=== GIVEN RECORDS ===

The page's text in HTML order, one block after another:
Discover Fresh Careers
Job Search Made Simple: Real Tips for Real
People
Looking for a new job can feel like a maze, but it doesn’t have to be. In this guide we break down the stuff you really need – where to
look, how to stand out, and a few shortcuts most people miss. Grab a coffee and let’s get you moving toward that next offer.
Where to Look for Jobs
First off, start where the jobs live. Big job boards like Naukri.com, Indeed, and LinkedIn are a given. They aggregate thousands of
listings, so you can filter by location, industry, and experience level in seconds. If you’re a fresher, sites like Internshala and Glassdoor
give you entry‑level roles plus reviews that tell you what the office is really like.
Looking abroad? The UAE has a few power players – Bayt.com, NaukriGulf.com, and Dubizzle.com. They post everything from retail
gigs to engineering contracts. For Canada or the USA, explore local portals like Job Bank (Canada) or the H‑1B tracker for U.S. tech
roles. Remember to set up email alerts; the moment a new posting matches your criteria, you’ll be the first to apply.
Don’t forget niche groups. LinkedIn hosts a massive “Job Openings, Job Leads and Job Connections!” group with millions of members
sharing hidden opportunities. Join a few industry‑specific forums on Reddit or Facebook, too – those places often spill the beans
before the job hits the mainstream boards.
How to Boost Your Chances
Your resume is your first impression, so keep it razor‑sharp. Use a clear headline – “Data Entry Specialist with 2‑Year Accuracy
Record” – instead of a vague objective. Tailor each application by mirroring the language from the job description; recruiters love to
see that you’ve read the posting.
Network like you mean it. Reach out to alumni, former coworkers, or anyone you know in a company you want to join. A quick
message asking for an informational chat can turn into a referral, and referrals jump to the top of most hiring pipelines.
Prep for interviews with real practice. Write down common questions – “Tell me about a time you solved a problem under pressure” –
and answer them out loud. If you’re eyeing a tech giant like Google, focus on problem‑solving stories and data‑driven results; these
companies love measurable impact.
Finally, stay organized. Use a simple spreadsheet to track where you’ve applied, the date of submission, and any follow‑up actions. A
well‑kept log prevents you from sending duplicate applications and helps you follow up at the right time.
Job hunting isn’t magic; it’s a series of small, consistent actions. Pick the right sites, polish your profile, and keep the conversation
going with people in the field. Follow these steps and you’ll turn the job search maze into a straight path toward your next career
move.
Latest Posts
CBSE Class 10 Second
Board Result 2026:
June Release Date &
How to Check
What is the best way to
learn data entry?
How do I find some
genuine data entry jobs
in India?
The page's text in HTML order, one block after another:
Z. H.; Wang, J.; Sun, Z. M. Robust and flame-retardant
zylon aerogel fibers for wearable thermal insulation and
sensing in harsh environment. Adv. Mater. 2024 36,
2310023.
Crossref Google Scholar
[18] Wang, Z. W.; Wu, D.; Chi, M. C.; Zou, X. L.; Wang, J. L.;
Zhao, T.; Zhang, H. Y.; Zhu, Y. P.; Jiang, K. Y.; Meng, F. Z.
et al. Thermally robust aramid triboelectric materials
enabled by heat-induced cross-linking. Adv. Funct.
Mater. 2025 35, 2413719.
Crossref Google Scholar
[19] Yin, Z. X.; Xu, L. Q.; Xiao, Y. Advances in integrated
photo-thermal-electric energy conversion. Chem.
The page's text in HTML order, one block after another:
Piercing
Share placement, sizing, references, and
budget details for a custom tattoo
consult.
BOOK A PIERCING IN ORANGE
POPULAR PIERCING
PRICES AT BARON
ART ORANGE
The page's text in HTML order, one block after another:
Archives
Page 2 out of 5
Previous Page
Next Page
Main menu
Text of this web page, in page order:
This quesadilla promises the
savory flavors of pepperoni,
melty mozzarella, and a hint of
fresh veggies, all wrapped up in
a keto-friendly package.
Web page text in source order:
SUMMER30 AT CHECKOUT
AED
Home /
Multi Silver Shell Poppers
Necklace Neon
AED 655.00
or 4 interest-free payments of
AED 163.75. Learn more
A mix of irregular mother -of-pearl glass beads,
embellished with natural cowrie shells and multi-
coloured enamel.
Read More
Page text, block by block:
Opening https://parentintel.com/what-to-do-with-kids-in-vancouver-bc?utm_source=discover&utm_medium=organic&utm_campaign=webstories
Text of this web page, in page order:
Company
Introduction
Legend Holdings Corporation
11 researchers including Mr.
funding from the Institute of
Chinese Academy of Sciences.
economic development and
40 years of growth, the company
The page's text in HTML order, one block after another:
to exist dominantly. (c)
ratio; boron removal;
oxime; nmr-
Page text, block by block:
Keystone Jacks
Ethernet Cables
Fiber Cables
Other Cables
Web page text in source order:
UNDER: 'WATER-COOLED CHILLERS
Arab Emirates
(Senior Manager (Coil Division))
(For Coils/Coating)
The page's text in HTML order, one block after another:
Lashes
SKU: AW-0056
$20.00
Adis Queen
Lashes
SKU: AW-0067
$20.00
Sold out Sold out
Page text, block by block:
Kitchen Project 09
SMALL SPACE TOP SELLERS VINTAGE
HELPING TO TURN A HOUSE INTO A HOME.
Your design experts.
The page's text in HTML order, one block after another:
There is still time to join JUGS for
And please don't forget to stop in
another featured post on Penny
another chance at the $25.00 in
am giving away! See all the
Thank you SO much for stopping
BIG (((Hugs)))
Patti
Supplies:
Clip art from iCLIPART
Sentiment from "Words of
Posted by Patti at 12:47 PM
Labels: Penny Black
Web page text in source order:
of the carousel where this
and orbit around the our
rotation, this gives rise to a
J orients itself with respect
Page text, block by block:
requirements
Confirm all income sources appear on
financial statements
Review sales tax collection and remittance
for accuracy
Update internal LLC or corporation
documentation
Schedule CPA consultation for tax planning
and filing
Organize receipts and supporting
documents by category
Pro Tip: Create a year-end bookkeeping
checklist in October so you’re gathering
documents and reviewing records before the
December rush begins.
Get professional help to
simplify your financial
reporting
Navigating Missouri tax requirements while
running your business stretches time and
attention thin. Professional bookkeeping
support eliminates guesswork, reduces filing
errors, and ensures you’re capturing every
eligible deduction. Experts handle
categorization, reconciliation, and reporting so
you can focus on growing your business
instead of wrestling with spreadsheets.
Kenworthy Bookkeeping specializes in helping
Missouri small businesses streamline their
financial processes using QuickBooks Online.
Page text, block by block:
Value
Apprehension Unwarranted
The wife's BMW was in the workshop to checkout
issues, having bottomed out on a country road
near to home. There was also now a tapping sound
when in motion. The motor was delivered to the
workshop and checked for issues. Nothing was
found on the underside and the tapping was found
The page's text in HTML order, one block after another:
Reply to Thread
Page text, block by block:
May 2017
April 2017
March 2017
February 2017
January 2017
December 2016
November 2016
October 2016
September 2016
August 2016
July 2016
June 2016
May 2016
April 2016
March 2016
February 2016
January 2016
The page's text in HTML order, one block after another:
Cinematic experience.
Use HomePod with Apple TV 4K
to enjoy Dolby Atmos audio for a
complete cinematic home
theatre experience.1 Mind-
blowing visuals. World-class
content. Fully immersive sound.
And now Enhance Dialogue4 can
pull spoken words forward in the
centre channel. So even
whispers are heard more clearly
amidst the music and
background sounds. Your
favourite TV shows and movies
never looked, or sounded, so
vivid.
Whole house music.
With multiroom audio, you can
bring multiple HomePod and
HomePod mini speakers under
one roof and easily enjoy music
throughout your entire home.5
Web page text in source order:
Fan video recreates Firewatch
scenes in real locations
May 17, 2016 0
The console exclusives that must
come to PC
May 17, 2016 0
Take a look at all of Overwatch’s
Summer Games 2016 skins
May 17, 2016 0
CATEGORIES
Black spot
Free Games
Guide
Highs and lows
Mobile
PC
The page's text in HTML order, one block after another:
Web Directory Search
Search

===

WHAT YOU NEED TO DO:
From the records above, copy only the lines starting with the line that holds "[19] Yin, Z." and going on through the line that holds "budget details for a custom tattoo", exactly as written.

RESPONSE TO THE TASK:
[19] Yin, Z. X.; Xu, L. Q.; Xiao, Y. Advances in integrated
photo-thermal-electric energy conversion. Chem.
The page's text in HTML order, one block after another:
Piercing
Share placement, sizing, references, and
budget details for a custom tattoo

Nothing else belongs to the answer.